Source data

__________________________________________________

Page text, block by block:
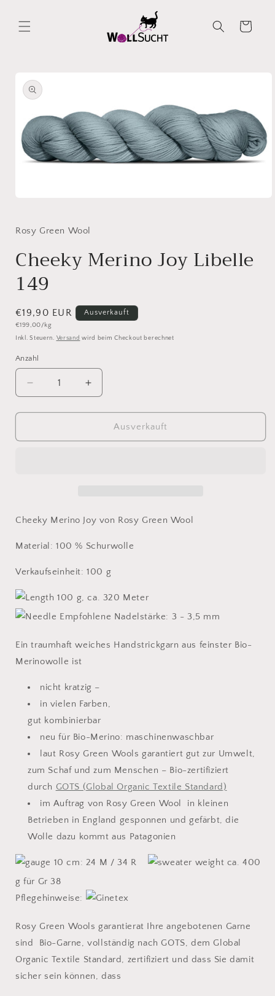
Inhalt
Warenkorb
Modal
öffnen
Rosy Green Wool
Cheeky Merino Joy Libelle
149
Normaler
Preis
€19,90 EUR
Grundpreis
€199,00/kg
Ausverkauft
Inkl. Steuern. Versand wird beim Checkout berechnet
Anzahl
Anzahl
Verringere
die
Menge
Cheeky
Erhöhe
die
Menge
Cheeky
Ausverkauft
Cheeky Merino Joy von Rosy Green Wool
Material: 100 % Schurwolle
Verkaufseinheit: 100 g
100 g, ca. 320 Meter
Empfohlene Nadelstärke: 3 - 3,5 mm
Ein traumhaft weiches Handstrickgarn aus feinster Bio-
Merinowolle ist
nicht kratzig –
in vielen Farben,
gut kombinierbar
neu für Bio-Merino: maschinenwaschbar
laut Rosy Green Wools garantiert gut zur Umwelt,
zum Schaf und zum Menschen – Bio-zertifiziert
durch GOTS (Global Organic Textile Standard)
im Auftrag von Rosy Green Wool in kleinen
Betrieben in England gesponnen und gefärbt, die
Wolle dazu kommt aus Patagonien
10 cm: 24 M / 34 R
ca. 400
g für Gr 38
Pflegehinweise:
Rosy Green Wools garantierat Ihre angebotenen Garne
sind Bio-Garne, vollständig nach GOTS, dem Global
Organic Textile Standard, zertifiziert und dass Sie damit
sicher sein können, dass
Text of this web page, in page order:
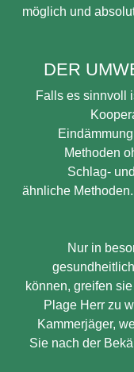
möglich und
DER
Falls es sinnvoll
Methoden
Schlag-
ähnliche
Nur in
können, greifen
Plage Herr zu
Kammerjäger,
Sie nach der
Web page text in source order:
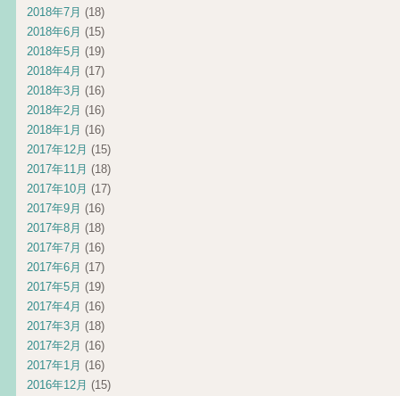
2018年7月 (18)
2018年6月 (15)
2018年5月 (19)
2018年4月 (17)
2018年3月 (16)
2018年2月 (16)
2018年1月 (16)
2017年12月 (15)
2017年11月 (18)
2017年10月 (17)
2017年9月 (16)
2017年8月 (18)
2017年7月 (16)
2017年6月 (17)
2017年5月 (19)
2017年4月 (16)
2017年3月 (18)
2017年2月 (16)
2017年1月 (16)
2016年12月 (15)
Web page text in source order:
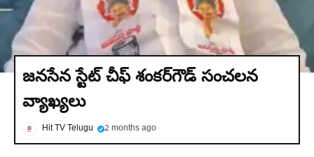
జనసేన స్టేట్ చీఫ్ శంకర్‌గౌడ్ సంచలన
వ్యాఖ్యలు
Hit TV Telugu 2 months ago
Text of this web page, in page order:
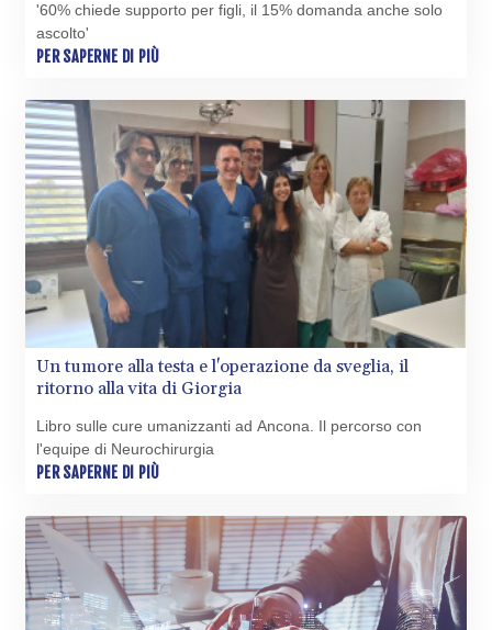
'60% chiede supporto per figli, il 15% domanda anche solo
ascolto'
PER SAPERNE DI PIÙ
Un tumore alla testa e l'operazione da sveglia, il
ritorno alla vita di Giorgia
Libro sulle cure umanizzanti ad Ancona. Il percorso con
l'equipe di Neurochirurgia
PER SAPERNE DI PIÙ
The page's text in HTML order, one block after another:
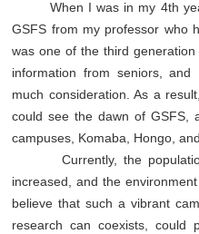
When I was in my 4th year
GSFS from my professor who
was one of the third
information from seniors,
much consideration. As a
could see the dawn of GSFS,
campuses, Komaba, Hongo,
Currently, the population
increased, and the
believe that such a vibrant
research can coexists, could
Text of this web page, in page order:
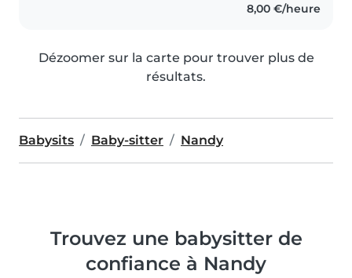
8,00 €/heure
Dézoomer sur la carte pour trouver plus de
résultats.
Babysits Baby-sitter Nandy
Trouvez une babysitter de
confiance à Nandy
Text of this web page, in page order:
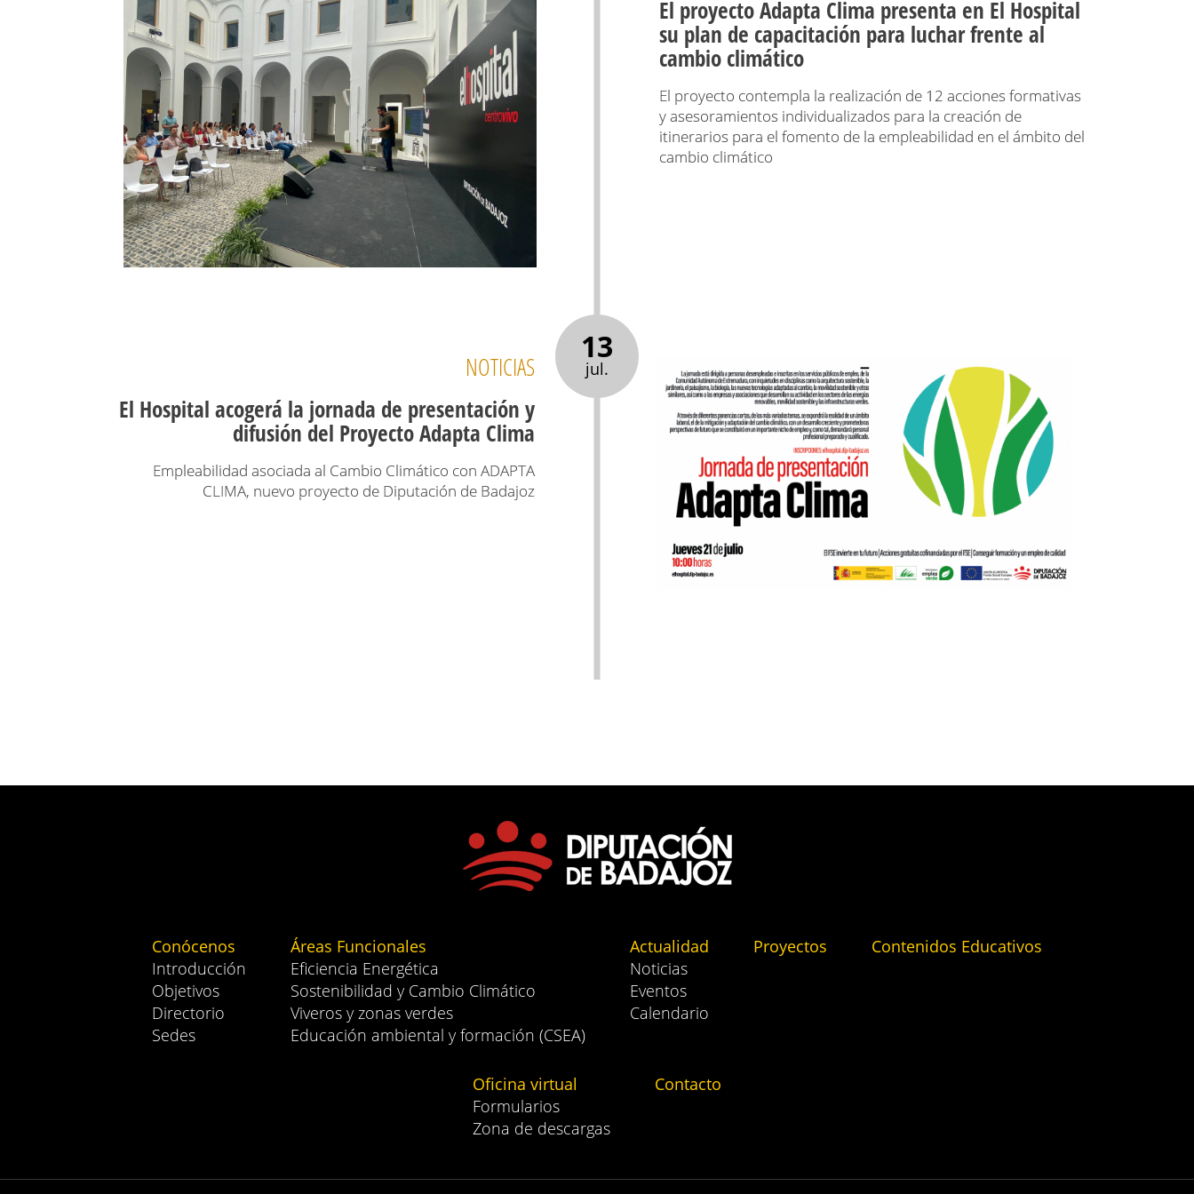
El proyecto Adapta Clima presenta en El Hospital
su plan de capacitación para luchar frente al
cambio climático
El proyecto contempla la realización de 12 acciones formativas
y asesoramientos individualizados para la creación de
itinerarios para el fomento de la empleabilidad en el ámbito del
cambio climático
13
jul.
NOTICIAS
El Hospital acogerá la jornada de presentación y
difusión del Proyecto Adapta Clima
Empleabilidad asociada al Cambio Climático con ADAPTA
CLIMA, nuevo proyecto de Diputación de Badajoz
Conócenos
Introducción
Objetivos
Directorio
Sedes
Áreas Funcionales
Eficiencia Energética
Sostenibilidad y Cambio Climático
Viveros y zonas verdes
Educación ambiental y formación (CSEA)
Actualidad
Noticias
Eventos
Calendario
Proyectos Contenidos Educativos
Oficina virtual
Formularios
Zona de descargas
Contacto
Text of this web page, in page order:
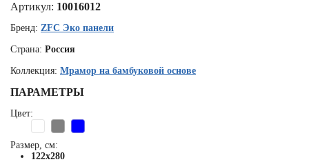
Артикул: 10016012
Бренд: ZFC Эко панели
Страна: Россия
Коллекция: Мрамор на бамбуковой основе
ПАРАМЕТРЫ
Цвет:
Размер, см:
122x280
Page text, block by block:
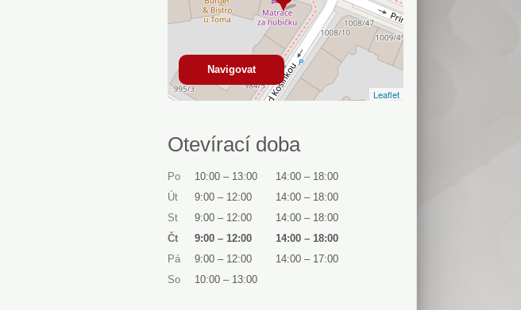
Leaflet
Navigovat
Otevírací doba
Po 10:00 – 13:00 14:00 – 18:00
Út
9:00 – 12:00 14:00 – 18:00
St
9:00 – 12:00 14:00 – 18:00
Čt
9:00 – 12:00 14:00 – 18:00
Pá
9:00 – 12:00 14:00 – 17:00
So
10:00 – 13:00
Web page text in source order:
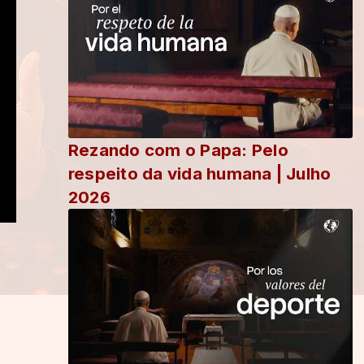
Rezando com o Papa: Pelo
respeito da vida humana | Julho
2026
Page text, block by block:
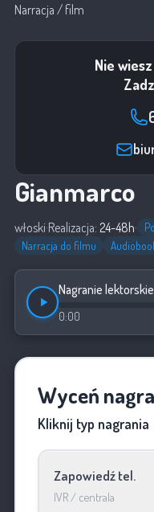
Narracja / film
Nie
Gianmarco
włoski·Realizacja: 24-48h·
Narracja do filmu
Nagranie lektorskie
0:00
Wyceń
Kliknij typ nagrania
Zapowiedź tel.
IVR / centrala
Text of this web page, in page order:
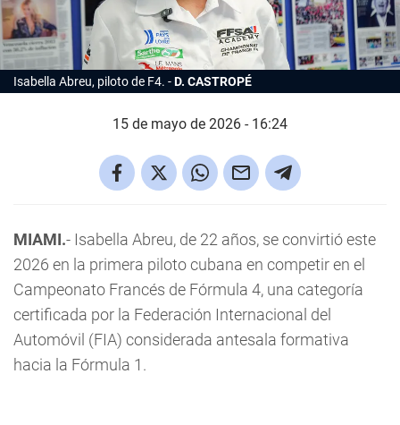
Isabella Abreu, piloto de F4. D. CASTROPÉ
15 de mayo de 2026 - 16:24
MIAMI.- Isabella Abreu, de 22 años, se convirtió este
2026 en la primera piloto cubana en competir en el
Campeonato Francés de Fórmula 4, una categoría
certificada por la Federación Internacional del
Automóvil (FIA) considerada antesala formativa
hacia la Fórmula 1.

__________________________________________________

Say how many lines in the records above hold "alla", and give no other text.

* [Response area]: 2